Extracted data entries
+ + + +

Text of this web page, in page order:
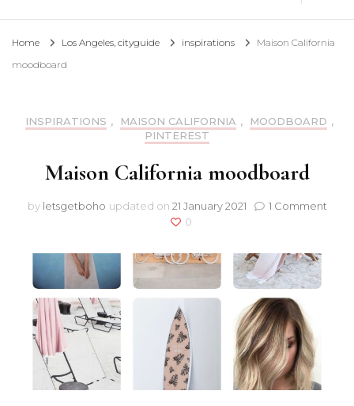
Home Los Angeles, cityguide inspirations
Maison California
moodboard
INSPIRATIONS , MAISON CALIFORNIA , MOODBOARD ,
PINTEREST
Maison California moodboard
by letsgetboho updated on 21 January 2021 1 Commenton
0
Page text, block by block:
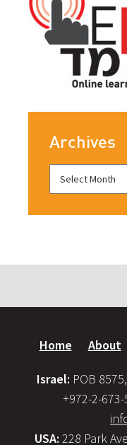
Archives
Home About
Israel: POB
+972-2-
USA: 228 Park
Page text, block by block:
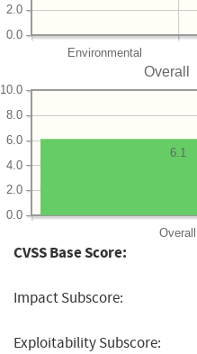
Environmental
0.0
2.0
Overall
Overall
0.0
2.0
4.0
6.0
8.0
10.0
6.1
CVSS Base Score:
Impact Subscore:
Exploitability Subscore:
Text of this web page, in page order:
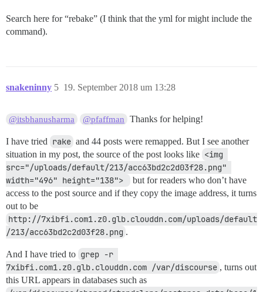
Search here for “rebake” (I think that the yml for might include the
command).
snakeninny 19. September 2018 um 13:28
5
@itsbhanusharma @pfaffman Thanks for helping!
I have tried rake and 44 posts were remapped. But I see another
situation in my post, the source of the post looks like <img
src="/uploads/default/213/acc63bd2c2d03f28.png"
width="496" height="138">
but for readers who don’t have
access to the post source and if they copy the image address, it turns
out to be
http://7xibfi.com1.z0.glb.clouddn.com/uploads/default
/213/acc63bd2c2d03f28.png .
And I have tried to grep -r
7xibfi.com1.z0.glb.clouddn.com /var/discourse , turns out
this URL appears in databases such as
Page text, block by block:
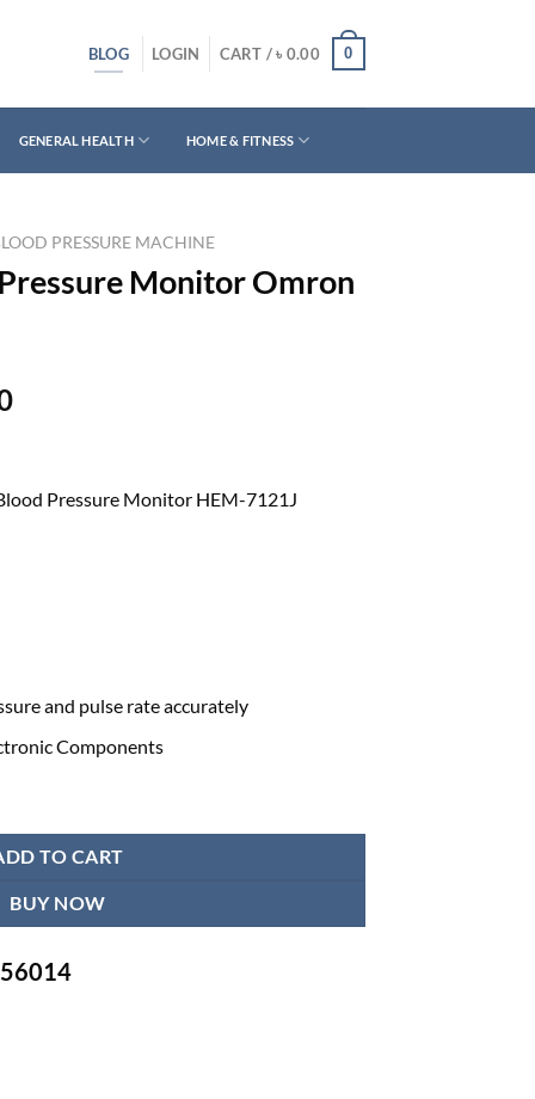
BLOG LOGIN CART /৳ 0.00 0
GENERAL HEALTH HOME & FITNESS
PRESSURE MACHINE
Monitor Omron
Current
Pressure Monitor HEM-7121J
and pulse rate accurately
Components
TO CART
BUY NOW
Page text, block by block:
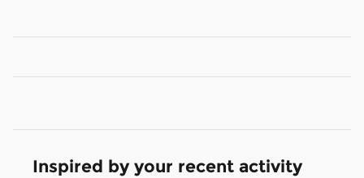
Inspired by your recent activity
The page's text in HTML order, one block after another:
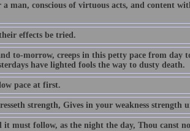
man, conscious of virtuous acts, and content
effects be tried.
to-morrow, creeps in this petty pace from day
have lighted fools the way to dusty death.
pace at first.
strength, Gives in your weakness strength
it must follow, as the night the day, Thou canst
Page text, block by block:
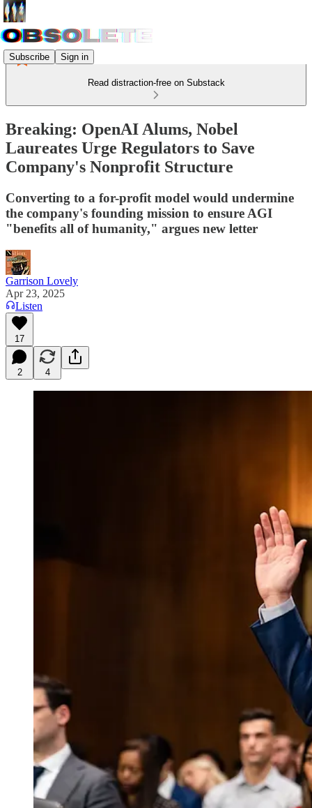
Subscribe Sign in
Read distraction-free on Substack
Breaking: OpenAI Alums, Nobel
Laureates Urge Regulators to Save
Company's Nonprofit Structure
Converting to a for-profit model would undermine
the company's founding mission to ensure AGI
"benefits all of humanity," argues new letter
Garrison Lovely
Apr 23, 2025
Listen
17
2 4
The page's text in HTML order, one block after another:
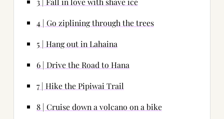
4 | Go ziplining through the trees
5 | Hang out in Lahaina
6 | Drive the Road to Hana
7 | Hike the Pipiwai Trail
8 | Cruise down a volcano on a bike
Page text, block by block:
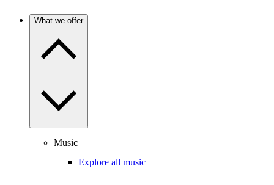
What we offer
Music
Explore all music
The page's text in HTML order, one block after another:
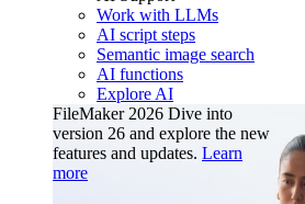
Work with LLMs
AI script steps
Semantic image search
AI functions
Explore AI
FileMaker 2026 Dive into
version 26 and explore the new
features and updates. Learn
more
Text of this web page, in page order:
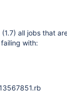
all jobs that
with:
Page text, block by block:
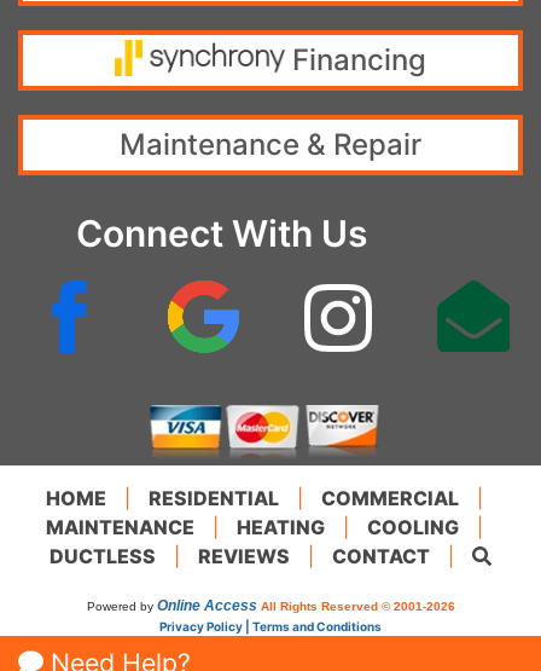
Financing
Maintenance & Repair
Connect With Us
HOME RESIDENTIAL COMMERCIAL
MAINTENANCE
HEATING COOLING
DUCTLESS
REVIEWS CONTACT
Powered by Online Access All Rights Reserved © 2001-2026
Privacy Policy | Terms and Conditions
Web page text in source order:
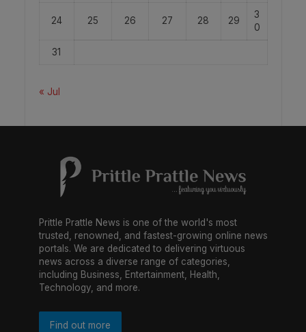
24 25 26 27 28 29
3
0
31
« Jul
Prittle Prattle News is one of the world's most
trusted, renowned, and fastest-growing online news
portals. We are dedicated to delivering virtuous
news across a diverse range of categories,
including Business, Entertainment, Health,
Technology, and more.
Find out more
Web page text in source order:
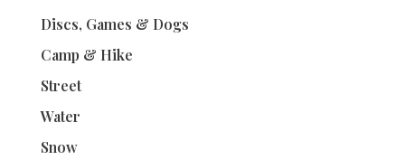
Discs, Games & Dogs
Camp & Hike
Street
Water
Snow
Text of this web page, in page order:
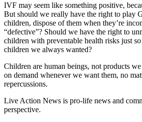
IVF may seem like something positive,
But should we really have the right to play
children, dispose of them when they’re
“defective”? Should we have the right to
children with preventable health risks just
children we always wanted?
Children are human beings, not products
on demand whenever we want them, no
repercussions.
Live Action News is pro-life news and
perspective.
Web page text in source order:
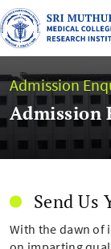
Admission
Admission
Send Us
With the dawn of
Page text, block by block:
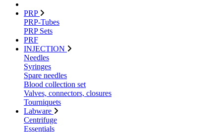
PRP
PRP-Tubes
PRP Sets
PRF
INJECTION
Needles
Syringes
Spare needles
Blood collection set
Valves, connectors, closures
Tourniquets
Labware
Centrifuge
Essentials
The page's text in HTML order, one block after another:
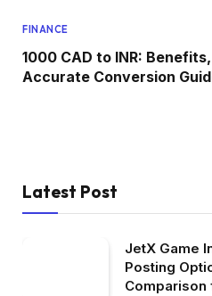
FINANCE
1000 CAD to INR:
Accurate Conversion
Latest Post
JetX Game
Posting
Comparison
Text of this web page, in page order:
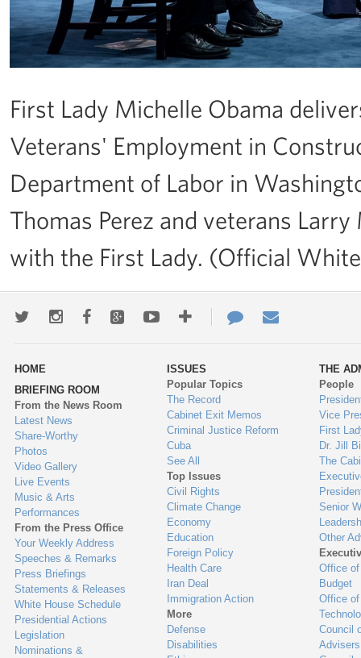
First Lady Michelle Obama
Veterans' Employment in
Department of Labor in
Thomas Perez and veterans
with the First Lady. (Official
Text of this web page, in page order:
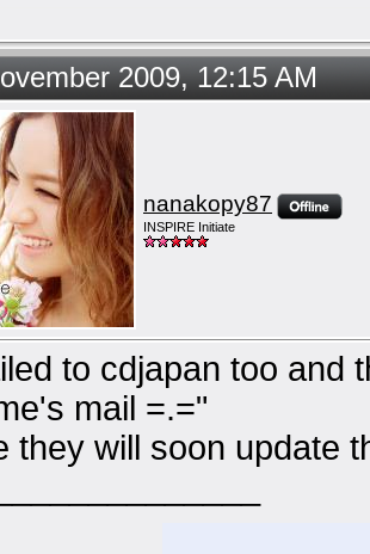
2009, 12:15 AM
nanakopy87
INSPIRE Initiate
to cdjapan too and
mail =.="
they will soon update
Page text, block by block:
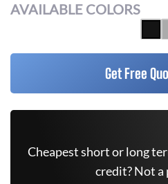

+ + + +

▶ [Problem requirements]: The goal is an exact reprint of the entries, leaving out the pictures.

▶ [Written solution]:
Text of this web page, in page order:
Home Los Angeles, cityguide inspirations
Maison California
moodboard
INSPIRATIONS , MAISON CALIFORNIA , MOODBOARD ,
PINTEREST
Maison California moodboard
by letsgetboho updated on 21 January 2021 1 Commenton
0
Page text, block by block:
Archives
Home About
Israel: POB
+972-2-
USA: 228 Park
Page text, block by block:
Environmental
0.0
2.0
Overall
Overall
0.0
2.0
4.0
6.0
8.0
10.0
6.1
CVSS Base Score:
Impact Subscore:
Exploitability Subscore:
Text of this web page, in page order:
Search here for “rebake” (I think that the yml for might include the
command).
snakeninny 19. September 2018 um 13:28
5
@itsbhanusharma @pfaffman Thanks for helping!
I have tried rake and 44 posts were remapped. But I see another
situation in my post, the source of the post looks like <img
src="/uploads/default/213/acc63bd2c2d03f28.png"
width="496" height="138">
but for readers who don’t have
access to the post source and if they copy the image address, it turns
out to be
http://7xibfi.com1.z0.glb.clouddn.com/uploads/default
/213/acc63bd2c2d03f28.png .
And I have tried to grep -r
7xibfi.com1.z0.glb.clouddn.com /var/discourse , turns out
this URL appears in databases such as
Page text, block by block:
BLOG LOGIN CART /৳ 0.00 0
GENERAL HEALTH HOME & FITNESS
PRESSURE MACHINE
Monitor Omron
Current
Pressure Monitor HEM-7121J
and pulse rate accurately
Components
TO CART
BUY NOW
Page text, block by block:
Inspired by your recent activity
The page's text in HTML order, one block after another:
man, conscious of virtuous acts, and content
effects be tried.
to-morrow, creeps in this petty pace from day
have lighted fools the way to dusty death.
pace at first.
strength, Gives in your weakness strength
it must follow, as the night the day, Thou canst
Page text, block by block:
Subscribe Sign in
Read distraction-free on Substack
Breaking: OpenAI Alums, Nobel
Laureates Urge Regulators to Save
Company's Nonprofit Structure
Converting to a for-profit model would undermine
the company's founding mission to ensure AGI
"benefits all of humanity," argues new letter
Garrison Lovely
Apr 23, 2025
Listen
17
2 4
The page's text in HTML order, one block after another:
4 | Go ziplining through the trees
5 | Hang out in Lahaina
6 | Drive the Road to Hana
7 | Hike the Pipiwai Trail
8 | Cruise down a volcano on a bike
Page text, block by block:
What we offer
Music
Explore all music
The page's text in HTML order, one block after another:
Work with LLMs
AI script steps
Semantic image search
AI functions
Explore AI
FileMaker 2026 Dive into
version 26 and explore the new
features and updates. Learn
more
Text of this web page, in page order:
all jobs that
with:
Page text, block by block:
Financing
Maintenance & Repair
Connect With Us
HOME RESIDENTIAL COMMERCIAL
MAINTENANCE
HEATING COOLING
DUCTLESS
REVIEWS CONTACT
Powered by Online Access All Rights Reserved © 2001-2026
Privacy Policy | Terms and Conditions
Web page text in source order:
24 25 26 27 28 29
3
0
31
« Jul
Prittle Prattle News is one of the world's most
trusted, renowned, and fastest-growing online news
portals. We are dedicated to delivering virtuous
news across a diverse range of categories,
including Business, Entertainment, Health,
Technology, and more.
Find out more
Web page text in source order:
Discs, Games & Dogs
Camp & Hike
Street
Water
Snow
Text of this web page, in page order:
IVF may seem like something positive,
But should we really have the right to play
children, dispose of them when they’re
“defective”? Should we have the right to
children with preventable health risks just
children we always wanted?
Children are human beings, not products
on demand whenever we want them, no
repercussions.
Live Action News is pro-life news and
perspective.
Web page text in source order:
Admission
Admission
Send Us
With the dawn of
Page text, block by block:
PRP
PRP-Tubes
PRP Sets
PRF
INJECTION
Needles
Syringes
Spare needles
Blood collection set
Valves, connectors, closures
Tourniquets
Labware
Centrifuge
Essentials
The page's text in HTML order, one block after another:
FINANCE
1000 CAD to INR:
Accurate Conversion
Latest Post
JetX Game
Posting
Comparison
Text of this web page, in page order:
First Lady Michelle Obama
Veterans' Employment in
Department of Labor in
Thomas Perez and veterans
with the First Lady. (Official
Text of this web page, in page order:
2009, 12:15 AM
nanakopy87
INSPIRE Initiate
to cdjapan too and
mail =.="
they will soon update
Page text, block by block:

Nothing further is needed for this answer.